The Art of Electric Garden Fences

From polywire to radio fences, a complete guide to buying and maintaining a little harvest protection with electric garden fences.

| August/September 1994

Electric fences for most pastures are an expensive but mandatory piece of overhead, and no rancher or farmer with cattle can do without them. Their styles and methods of operation are many (see "Build a High-Tension Fence") but they are designed to enclose areas on a grand scale. For those of us with smaller but equally precious garden plots to protect, modified electric garden fences can assure that your hard-won autumn harvest goes unmolested by other hungry creatures and that your wallet will survive the effort.

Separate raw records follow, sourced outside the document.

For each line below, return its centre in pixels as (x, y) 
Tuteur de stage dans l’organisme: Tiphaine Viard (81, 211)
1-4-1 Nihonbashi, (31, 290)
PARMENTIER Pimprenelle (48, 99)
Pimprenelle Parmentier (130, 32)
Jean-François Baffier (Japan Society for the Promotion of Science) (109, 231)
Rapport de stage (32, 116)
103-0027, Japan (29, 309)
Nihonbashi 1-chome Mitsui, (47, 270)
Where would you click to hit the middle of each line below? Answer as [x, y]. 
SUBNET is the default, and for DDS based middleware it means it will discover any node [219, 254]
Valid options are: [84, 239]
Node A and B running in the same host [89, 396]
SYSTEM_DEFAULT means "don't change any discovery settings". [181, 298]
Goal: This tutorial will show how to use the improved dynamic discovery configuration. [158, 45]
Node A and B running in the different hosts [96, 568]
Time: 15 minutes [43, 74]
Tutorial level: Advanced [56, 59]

With lightweight electric fences, you don't need heavy posts or specialized tools. All you do is push the self-insulating plastic or fiberglass posts into the ground by hand or tap them in with a mallet. And you won't need posts at all if you put up an "invisible" radio fence to keep your doggy out of the veggie patch. But more on that in a moment.

Visible electrified garden fencing comes in three options: twine, tape, and net. A ll three are made from strands of polyethylene combined with metal filaments, the polyethylene for strength, the metal filaments to conduct electric current. Would-be marauders coming into contact with the fence get a jolt that's not unlike a sharp static spark.

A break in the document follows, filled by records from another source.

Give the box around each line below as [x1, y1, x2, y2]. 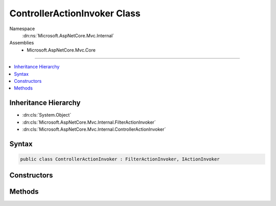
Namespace [9, 26, 35, 32]
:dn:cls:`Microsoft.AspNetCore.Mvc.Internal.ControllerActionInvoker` [22, 126, 166, 132]
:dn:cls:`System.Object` [22, 112, 72, 118]
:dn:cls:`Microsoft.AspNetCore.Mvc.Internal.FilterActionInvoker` [22, 119, 156, 125]
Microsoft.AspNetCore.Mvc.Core [27, 47, 96, 53]
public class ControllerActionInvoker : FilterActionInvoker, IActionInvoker [20, 156, 220, 162]
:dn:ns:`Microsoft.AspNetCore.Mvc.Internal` [22, 32, 114, 38]
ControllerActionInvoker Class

The beauty of electroplastic fencing is that it goes up fast. You can fence the average family-sized garden in an hour or less. After the autumn harvest, you can take the fence down, roll it up, and put it away for the winter, giving you an unobstructed view of the backyard while your garden is fallow.

Polywire Fencing

The basic stuff electroplastic fencing is made of is electroplastic twine, also known as "polywire." Lightweight and easy to cut with scissors, polywire is used much the same way you would use any fence wire.

It looks a bit different, however, mainly because it comes in colors—yellow, white, orange, and black. Color affects both the fence's visibility and its resistance to ultraviolet sunlight. Black has the greatest resistance to sunlight but is hardest to see. Color visibility is strictly for the benefit and safety of humans, since most animals are color blind.